Table 4. Futuregen risk assessment table 5-8, PP 5-41 to 5-46 with study analysis

Site Mechanism Annual flux ifevent occurs
Minimum(MT/YR) Maximum(MT/YR)
Jewett Leakage via Upward Migration through Caprock due to Gradual and slow release 0 4,918
Leakage via Upward Migration through Caprock due to catastrophic failure and quick release NA NA
Leakage through existing faults due to increased pressure (regional overpressure) 118 3,526
Release through induced faults due to increased pressure (local overpressure) 24 705
Leakage into non-target aquifers due to unknown structural or stratigraphic connections 2,350 79,910
Leakage into non-target aquifers due to lateral migration from the target zone 28,928 867,845
Leaks due to deep CO2 wells, high rate 11,000 11,000
Leaks due to deep CO2 wells, low rate 200 200
Leaks due to deep O&G wells, high rate 11,000 11,000
Leaks due to deep O&G wells, low rate 200 200
Leaks due to undocumented deep wells, high rate 11,000 11,000
Leaks due to undocumented deep wells, low rate 200 200

Six scenarios were used:

  1. Rapid release through cap rock.
  2. Gradual release through cap rock.
  3. CO2 injection wells.
  4. Oil & Gas wells.
  5. Undocumented wells.
  6. New and Induced faults.

Step 2: Assume detection levels and timing

In order to assume a volume of released CO2, the group used an assumption about the amount of released CO2 that could be detected through monitoring. Assumed detection levels were based on the assumed sensitivity of the monitoring equipment and the frequency of monitoring. A default was developed based on anecdotal information collected from project operators and researchers suggesting a detection level of .3TPD is a detection level (meaning smaller amounts of leakage would not be detected).

Step 3: Assume movement to near surface waters and atmosphere

The paper: ‘Detection of CO2 leakage by eddy covariance during the ZERT project’s CO2 release experiments,’ by Jennifer L. Lewicki, George E. Hilley, Marc L. Fischer, Lehua Pan, Curtis M. Oldenburg, Laura Dobeck, and Lee Spangler modeled movement of CO2 released in the subsurface. The model suggested there would be some attenuation of released CO2 in the rock formation as it migrated to the surface. Some of this CO2 would be released into near-surface groundwater and some CO2 would migrate all the way to the atmosphere. This basis approach was applied as a convention for subsurface releases from closed wells or through formations. The convention was to assume that 0.01% of seepage reaches groundwater and 10% of that reaches the atmosphere. Releases from operational wells were assumed to migrate quickly to the surface and then be released to the atmosphere.
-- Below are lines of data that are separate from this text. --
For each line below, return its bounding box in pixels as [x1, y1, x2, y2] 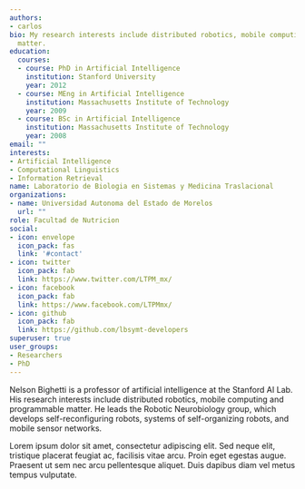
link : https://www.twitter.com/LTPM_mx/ [17, 275, 172, 284]
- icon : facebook [9, 283, 75, 292]
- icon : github [9, 308, 67, 318]
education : [9, 47, 51, 56]
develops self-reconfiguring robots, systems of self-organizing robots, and [9, 413, 290, 424]
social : [9, 224, 39, 233]
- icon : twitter [9, 258, 71, 268]
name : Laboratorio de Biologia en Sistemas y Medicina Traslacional [9, 182, 274, 191]
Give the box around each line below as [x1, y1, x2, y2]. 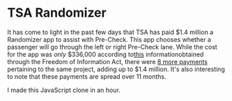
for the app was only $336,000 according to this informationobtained [7, 50, 204, 59]
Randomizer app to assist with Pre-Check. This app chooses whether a [7, 35, 211, 43]
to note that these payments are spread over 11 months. [7, 72, 167, 81]
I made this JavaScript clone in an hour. [7, 86, 121, 94]
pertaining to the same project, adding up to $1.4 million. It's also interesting [7, 65, 225, 73]
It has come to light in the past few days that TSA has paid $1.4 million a [7, 28, 214, 36]
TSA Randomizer [7, 5, 107, 21]
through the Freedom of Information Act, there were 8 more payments [7, 57, 208, 65]
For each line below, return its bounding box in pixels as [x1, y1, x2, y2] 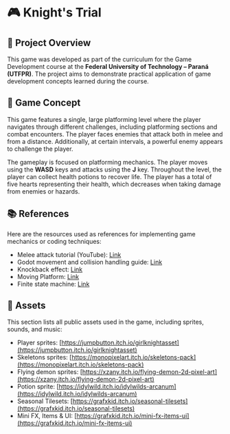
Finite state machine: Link [16, 280, 90, 288]
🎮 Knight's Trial [7, 5, 102, 21]
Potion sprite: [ [16, 382, 60, 391]
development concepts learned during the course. [7, 77, 149, 85]
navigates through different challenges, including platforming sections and [7, 123, 218, 131]
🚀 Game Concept [7, 97, 81, 109]
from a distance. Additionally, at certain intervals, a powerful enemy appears [7, 137, 223, 145]
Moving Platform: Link [16, 272, 80, 280]
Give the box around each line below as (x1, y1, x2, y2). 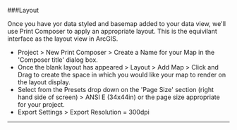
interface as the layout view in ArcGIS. (7, 34, 119, 43)
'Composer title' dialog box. (17, 56, 99, 64)
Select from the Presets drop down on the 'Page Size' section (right (17, 86, 214, 93)
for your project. (17, 100, 65, 108)
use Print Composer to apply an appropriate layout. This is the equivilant (7, 27, 217, 35)
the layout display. (17, 78, 71, 86)
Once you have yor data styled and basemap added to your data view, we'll (7, 20, 226, 27)
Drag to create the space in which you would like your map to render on (17, 70, 226, 79)

Applying these steps to the six release events suggests the following:

1. Rapid release through cap rock.

Because there is no estimate of flux for this scenario in the FGRA, this pathway has not been analyzed. An option would be to use the FGRA probability for some initial period of years (perhaps 20) and assume that 50% (or some other percentage) reaches both groundwater and atmosphere. With no clear basis or consensus regarding such assumptions, it was decided not to develop this scenario.
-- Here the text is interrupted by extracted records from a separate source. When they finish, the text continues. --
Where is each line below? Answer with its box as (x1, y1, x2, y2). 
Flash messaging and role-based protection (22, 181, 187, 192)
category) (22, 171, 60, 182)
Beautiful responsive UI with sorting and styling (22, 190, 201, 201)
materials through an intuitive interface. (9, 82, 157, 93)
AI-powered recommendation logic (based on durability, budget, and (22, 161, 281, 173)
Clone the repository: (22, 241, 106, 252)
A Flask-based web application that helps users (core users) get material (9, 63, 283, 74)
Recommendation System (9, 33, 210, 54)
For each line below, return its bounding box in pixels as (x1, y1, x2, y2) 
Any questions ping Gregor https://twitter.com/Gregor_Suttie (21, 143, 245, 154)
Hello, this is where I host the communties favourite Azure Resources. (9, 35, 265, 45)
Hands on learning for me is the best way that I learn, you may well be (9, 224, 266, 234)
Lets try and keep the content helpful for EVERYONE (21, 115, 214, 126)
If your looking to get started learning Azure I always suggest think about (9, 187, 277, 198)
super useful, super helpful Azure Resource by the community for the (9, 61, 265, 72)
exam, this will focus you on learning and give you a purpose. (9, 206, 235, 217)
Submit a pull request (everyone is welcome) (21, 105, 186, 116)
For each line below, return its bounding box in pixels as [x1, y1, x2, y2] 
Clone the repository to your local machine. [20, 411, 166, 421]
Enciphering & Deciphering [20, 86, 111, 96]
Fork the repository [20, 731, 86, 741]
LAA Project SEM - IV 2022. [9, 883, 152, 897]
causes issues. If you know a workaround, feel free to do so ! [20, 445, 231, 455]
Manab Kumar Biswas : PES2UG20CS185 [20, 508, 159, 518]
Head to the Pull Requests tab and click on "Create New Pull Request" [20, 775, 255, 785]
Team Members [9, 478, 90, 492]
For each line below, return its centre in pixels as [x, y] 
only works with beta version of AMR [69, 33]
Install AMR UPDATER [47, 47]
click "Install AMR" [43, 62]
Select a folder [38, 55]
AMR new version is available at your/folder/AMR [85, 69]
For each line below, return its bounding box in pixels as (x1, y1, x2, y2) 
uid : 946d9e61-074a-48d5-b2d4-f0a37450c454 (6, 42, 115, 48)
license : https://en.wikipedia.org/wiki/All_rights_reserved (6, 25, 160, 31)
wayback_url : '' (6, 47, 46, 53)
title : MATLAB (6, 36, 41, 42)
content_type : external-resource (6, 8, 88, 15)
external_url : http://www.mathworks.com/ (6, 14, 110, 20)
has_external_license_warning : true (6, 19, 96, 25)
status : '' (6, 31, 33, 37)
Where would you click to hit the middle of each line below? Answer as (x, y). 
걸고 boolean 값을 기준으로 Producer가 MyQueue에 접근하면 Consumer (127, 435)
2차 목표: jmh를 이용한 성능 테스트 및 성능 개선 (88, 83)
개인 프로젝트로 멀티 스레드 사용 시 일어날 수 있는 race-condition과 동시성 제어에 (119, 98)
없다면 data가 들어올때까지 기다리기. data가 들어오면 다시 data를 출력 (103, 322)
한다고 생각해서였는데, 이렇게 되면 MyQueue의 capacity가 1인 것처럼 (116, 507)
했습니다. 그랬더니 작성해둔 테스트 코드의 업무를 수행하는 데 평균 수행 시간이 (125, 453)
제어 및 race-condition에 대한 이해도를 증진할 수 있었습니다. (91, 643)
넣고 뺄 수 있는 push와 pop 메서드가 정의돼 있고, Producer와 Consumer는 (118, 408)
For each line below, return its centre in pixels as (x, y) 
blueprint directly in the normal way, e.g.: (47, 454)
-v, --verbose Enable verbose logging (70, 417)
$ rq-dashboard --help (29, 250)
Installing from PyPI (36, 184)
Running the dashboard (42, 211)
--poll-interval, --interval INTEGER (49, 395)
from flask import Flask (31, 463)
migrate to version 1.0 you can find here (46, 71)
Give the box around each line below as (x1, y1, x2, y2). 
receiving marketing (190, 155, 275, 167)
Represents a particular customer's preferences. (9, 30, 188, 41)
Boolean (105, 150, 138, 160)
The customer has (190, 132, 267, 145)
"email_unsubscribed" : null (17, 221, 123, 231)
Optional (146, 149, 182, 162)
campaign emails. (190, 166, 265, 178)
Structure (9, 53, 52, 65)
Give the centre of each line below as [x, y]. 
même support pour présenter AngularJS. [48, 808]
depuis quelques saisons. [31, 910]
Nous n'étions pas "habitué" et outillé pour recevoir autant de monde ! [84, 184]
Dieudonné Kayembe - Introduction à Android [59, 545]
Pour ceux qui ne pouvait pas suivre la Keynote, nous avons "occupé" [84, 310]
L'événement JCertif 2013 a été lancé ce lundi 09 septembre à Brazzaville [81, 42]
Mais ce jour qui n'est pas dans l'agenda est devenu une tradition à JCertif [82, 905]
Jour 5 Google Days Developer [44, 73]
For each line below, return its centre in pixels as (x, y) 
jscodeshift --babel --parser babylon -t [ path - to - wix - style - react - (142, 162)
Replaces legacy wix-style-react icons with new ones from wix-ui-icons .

2. Gradual release through cap rock.

  1. Years 1-50 (operational period): Assume that there is subsurface monitoring and surface monitoring that takes a 30 day average. Assume detection level of 0.3 T/day and maximum flux of 13.5TPD per FGRA. Assume it take 3 months to correct after detection (for a total of 120 days).Minimum = 120D*0.3T = 36 TMaximum = 120D*13.5T = 1,620 T
  2. Years 50-100 (Closure period): Assume that there is subsurface monitoring and surface monitoring that takes a 6 month / 180 day average. Assume detection level of 0.3 T/day and maximum flux of 13.5TPD per FGRA. Assume it take 3 months / 90 days to correct after detection (for a total of 270 days).Minimum = 270D*0.3T = 81 TMaximum = 270D*13.5T = 3,645 T
  3. Groundwater flux: estimate 0.01% reaches groundwater: Operational: Min = 0.01%*36T = 0.004 T // Max = 0.01% *1,620T = .16T Closure: Min = 0.01%*81T = 0.01 // Max = 0.01% *3,645T = 0.36T
  4. Atmospheric flux - assume 10% of GW impact reaches the atmospherePotential for greater movement through wells, less impact on water

3. CO2 injection wells

  1. Operational wells – assume that there are sensitive detection levels, continuous monitoring, max 30 days to control; Min: use 0.1 T from In Salah report Max: use min flux from FGRA of .55 TPD = 30 D * .55 TPD = 16.5 T
  2. Closed wells – assume detection sensitive but 6 months (180D) to control; Min: use 0.1 T from In Salah – 180D * 0.1TPM = 0.6 T Max: use min flux from FGRA of .55 TPD = 180 D * .55TPD = 99 T

4. Oil & Gas (O/G) wells

Assume same leakage / detection volume as CO2 injection wells but that all O/G wells in project area are like closed wells. FGRA gives this class of wells a higher probability of occurrence – This should perhaps be altered given the regulatory requirements for AOR but was not for the analysis.

Min: use min flux from FGRA of 180D * .55 TPD = 99 T

Max: use max flux from FGRA of 180 D * 30 TPD = 5,400 T

5. Undocumented wells

These wells are covered in the other well category which has a higher probability of occurrence. Since they are undocumented, there may not be as rapid detection. However, since they are undocumented and therefore difficult to make accurate assumptions about, and given AOR requirements, it was decided to omit these wells from the analysis.

6. New and Induced faults

FGRA assigns these a very low probability. The group agreed with an assumption that such releases would be found in the first years of operation and should not be a problem after injection ceases. Assume quick detection but up to 6 months to control.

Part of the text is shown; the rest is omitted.